In GHCi I can call fmap with unwrap wrapped and I get Box 8 , which I would expected.

*Main> fmap unwrap wrapped
Box 8

When I call fmap with unwrap box I get error about the types not matching, but I was thinking I would get the value 8.

*Main> fmap unwrap box

<interactive>:26:13: error:
    • Couldn't match type ‘Int’ with ‘Box b’
      Expected type: Box (Box b)
        Actual type: Box Int
    • In the second argument of ‘fmap’, namely ‘box’
      In the expression: fmap unwrap box
      In an equation for ‘it’: it = fmap unwrap box
    • Relevant bindings include
        it :: Box b (bound at <interactive>:26:1)

I would have expected fmap unwrap box would give the value 8 .

How would I define unwrap to be able to get the value of Box 8 for wrapped and 8 for box when using fmap ?

I do not think it matters but I am using GHCi version 8.8.4

Answer 1

If you have a box = Box 8 and want to get a plain 8 , you should just call unwrap box , not fmap unwrap box . In general, fmap will never let you unwrap a value because its type (Functor f) => (a -> b) -> fa -> fb specifies that the result of fmap xy will have the wrapped type fb . Let's walk through the types to see why this happens:

When we call fmap unwrap , we can "unify" the type of unwrap with the type of the first argument to fmap , which gives us this specialized type for fmap :

fmap   :: (Functor f) => (a     -> b) -> f a       -> f b
unwrap ::                 Box a -> a
fmap   :: (Functor f) => (Box a -> a) -> f (Box a) -> f a

Notice that because f doesn't appear in the type of the first argument of fmap , Box doesn't fill in for f . We can then apply unwrap to this specialized version of fmap :

fmap unwrap :: (Functor f) => f (Box a) -> f a

This is almost certainly not the type you're expecting here.

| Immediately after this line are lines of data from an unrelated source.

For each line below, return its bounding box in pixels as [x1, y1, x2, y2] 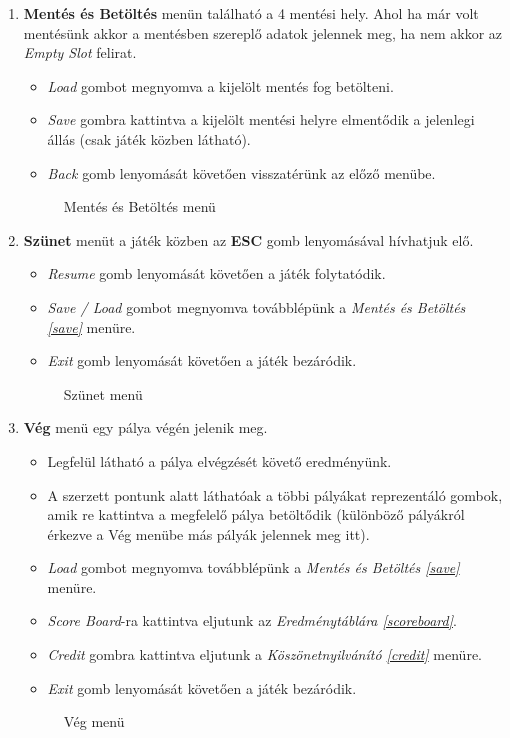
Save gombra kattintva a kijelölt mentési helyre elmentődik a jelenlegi [47, 109, 475, 130]
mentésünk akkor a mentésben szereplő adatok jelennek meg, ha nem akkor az [23, 22, 503, 43]
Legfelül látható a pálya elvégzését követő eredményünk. [47, 450, 392, 471]
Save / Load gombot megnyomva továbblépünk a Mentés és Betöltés [47, 296, 466, 317]
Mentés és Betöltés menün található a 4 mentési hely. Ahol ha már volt [23, 3, 479, 23]
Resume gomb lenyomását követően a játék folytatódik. [47, 263, 386, 284]
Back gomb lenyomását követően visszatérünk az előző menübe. [47, 162, 436, 183]
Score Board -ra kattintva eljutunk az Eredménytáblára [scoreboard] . [47, 610, 457, 631]
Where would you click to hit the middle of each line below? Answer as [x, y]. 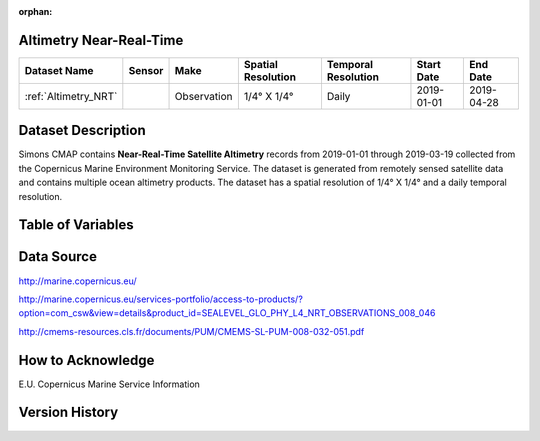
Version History [68, 412]
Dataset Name [59, 70]
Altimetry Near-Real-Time [101, 40]
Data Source [57, 256]
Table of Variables [76, 225]
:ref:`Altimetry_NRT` [71, 96]
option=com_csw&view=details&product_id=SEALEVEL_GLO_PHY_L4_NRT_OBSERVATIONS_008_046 [227, 313]
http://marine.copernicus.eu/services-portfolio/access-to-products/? [161, 299]
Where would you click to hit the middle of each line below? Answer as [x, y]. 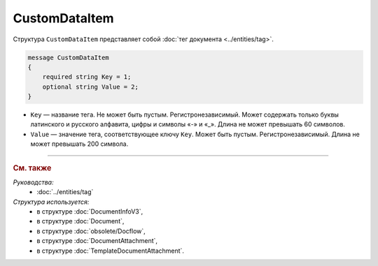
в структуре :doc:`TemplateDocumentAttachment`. [111, 251]
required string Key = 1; [87, 77]
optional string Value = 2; [91, 87]
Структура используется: [51, 202]
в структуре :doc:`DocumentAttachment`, [97, 241]
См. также [32, 168]
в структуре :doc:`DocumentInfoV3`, [90, 212]
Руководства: [33, 182]
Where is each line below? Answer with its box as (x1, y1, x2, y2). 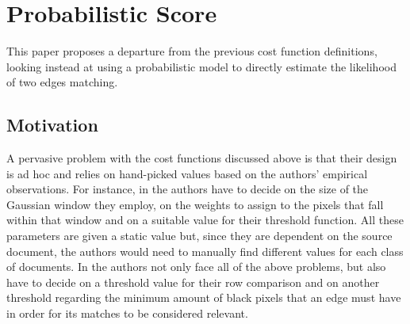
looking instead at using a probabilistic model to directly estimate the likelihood (6, 58, 397, 74)
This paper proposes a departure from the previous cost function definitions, (6, 43, 377, 59)
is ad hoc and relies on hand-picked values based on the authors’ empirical (6, 165, 368, 181)
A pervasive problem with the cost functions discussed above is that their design (6, 150, 397, 166)
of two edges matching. (6, 74, 118, 90)
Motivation (6, 112, 98, 137)
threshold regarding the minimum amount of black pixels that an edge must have (6, 289, 401, 306)
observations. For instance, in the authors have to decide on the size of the (6, 181, 369, 197)
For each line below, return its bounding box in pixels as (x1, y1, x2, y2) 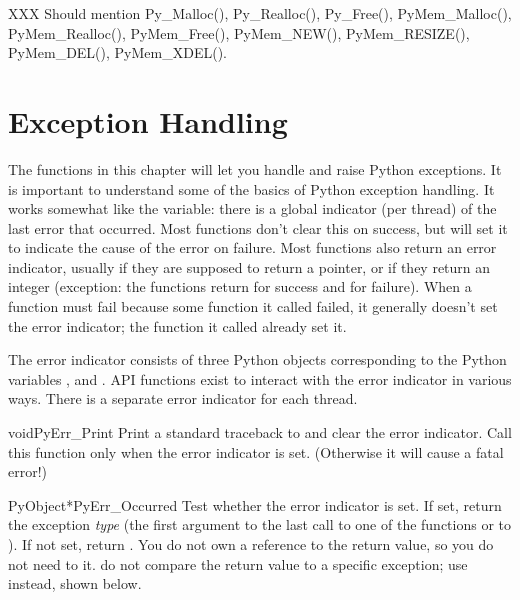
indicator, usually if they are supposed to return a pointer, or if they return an (8, 256, 491, 277)
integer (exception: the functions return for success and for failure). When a (8, 276, 472, 297)
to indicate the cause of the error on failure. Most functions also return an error (8, 237, 497, 258)
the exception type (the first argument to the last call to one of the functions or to (8, 514, 512, 535)
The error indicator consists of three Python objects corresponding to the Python (8, 349, 507, 370)
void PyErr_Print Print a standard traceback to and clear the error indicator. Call (8, 422, 512, 443)
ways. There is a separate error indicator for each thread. (8, 388, 358, 409)
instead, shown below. (8, 573, 142, 594)
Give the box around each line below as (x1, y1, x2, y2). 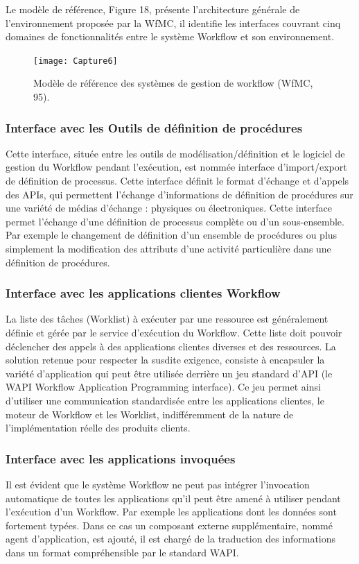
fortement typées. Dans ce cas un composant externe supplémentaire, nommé (6, 518, 333, 532)
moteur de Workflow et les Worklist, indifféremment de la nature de (6, 407, 294, 421)
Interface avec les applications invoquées (6, 450, 236, 467)
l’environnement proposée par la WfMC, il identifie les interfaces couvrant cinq (6, 15, 341, 30)
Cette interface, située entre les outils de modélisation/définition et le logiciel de (6, 146, 345, 160)
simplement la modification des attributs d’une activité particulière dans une (6, 241, 331, 255)
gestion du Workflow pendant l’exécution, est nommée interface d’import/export (6, 160, 347, 174)
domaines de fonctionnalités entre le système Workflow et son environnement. (6, 29, 335, 44)

When we unify this for the argument Box (Box 8) , we get the specialized type:

fmap unwrap :: (Functor f) => f   (Box a  ) -> f   a
Box (Box 8) ::                Box (Box Int)
fmap unwrap ::                Box (Box Int) -> Box Int

But when we try to unify this with the type of argument Box 8 , we run into a problem:

fmap unwrap :: (Functor f) => f   (Box a) -> f   a
Box 8       ::                Box Int

I can't match the type of Box 8 with the expected argument to fmap unwrap because Int doesn't match the type Box a .